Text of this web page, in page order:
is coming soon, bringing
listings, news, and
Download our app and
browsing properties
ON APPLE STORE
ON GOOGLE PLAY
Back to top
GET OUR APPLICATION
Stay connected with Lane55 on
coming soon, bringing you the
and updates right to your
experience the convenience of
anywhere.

- - - -

● Work to complete
Would you filter the records and copy each line that contains the word "soon"?

● Task output
is coming soon, bringing
coming soon, bringing you the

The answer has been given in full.